* **WHAT NEEDS TO BE DONE**
Below are the entries to work from; restate word for word the portion that opens with the line containing "when he recently talked with Waypoint." and closes with the line containing "death threats the", keeping both.

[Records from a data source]
---
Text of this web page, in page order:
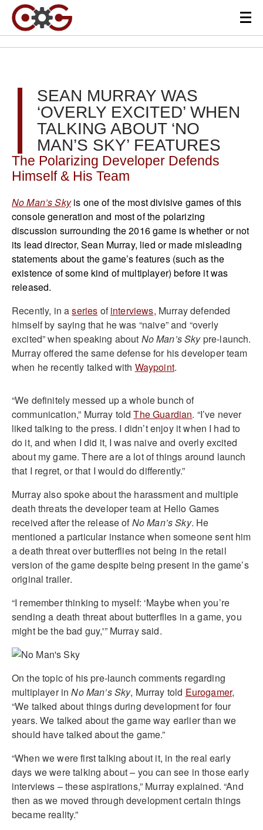
SEAN MURRAY WAS
‘OVERLY EXCITED’ WHEN
TALKING ABOUT ‘NO
MAN’S SKY’ FEATURES
The Polarizing Developer Defends
Himself & His Team
No Man’s Skyis one of the most divisive games of this
console generation and most of the polarizing
discussion surrounding the 2016 game is whether or not
its lead director, Sean Murray, lied or made misleading
statements about the game’s features (such as the
existence of some kind of multiplayer) before it was
released.
Recently, in aseries ofinterviews, Murray defended
himself by saying that he was “naive” and “overly
excited” when speaking about No Man’s Skypre-launch.
Murray offered the same defense for his developer team
when he recently talked with Waypoint.
“We definitely messed up a whole bunch of
communication,” Murray toldThe Guardian. “I’ve never
liked talking to the press. I didn’t enjoy it when I had to
do it, and when I did it, I was naive and overly excited
about my game. There are a lot of things around launch
that I regret, or that I would do differently.”
Murray also spoke about the harassment and multiple
death threats the developer team at Hello Games
received after the release ofNo Man’s Sky. He
mentioned a particular instance when someone sent him
a death threat over butterflies not being in the retail
version of the game despite being present in the game’s
original trailer.
“I remember thinking to myself: ‘Maybe when you’re
sending a death threat about butterflies in a game, you
might be the bad guy,'” Murray said.
On the topic of his pre-launch comments regarding
multiplayer inNo Man’s Sky, Murray told Eurogamer,
“We talked about things during development for four
years. We talked about the game way earlier than we
should have talked about the game.”
“When we were first talking about it, in the real early
days we were talking about – you can see in those early
interviews – these aspirations,” Murray explained. “And
then as we moved through development certain things
became reality.”
---
* **ANSWER SECTION**
when he recently talked with Waypoint.
“We definitely messed up a whole bunch of
communication,” Murray toldThe Guardian. “I’ve never
liked talking to the press. I didn’t enjoy it when I had to
do it, and when I did it, I was naive and overly excited
about my game. There are a lot of things around launch
that I regret, or that I would do differently.”
Murray also spoke about the harassment and multiple
death threats the developer team at Hello Games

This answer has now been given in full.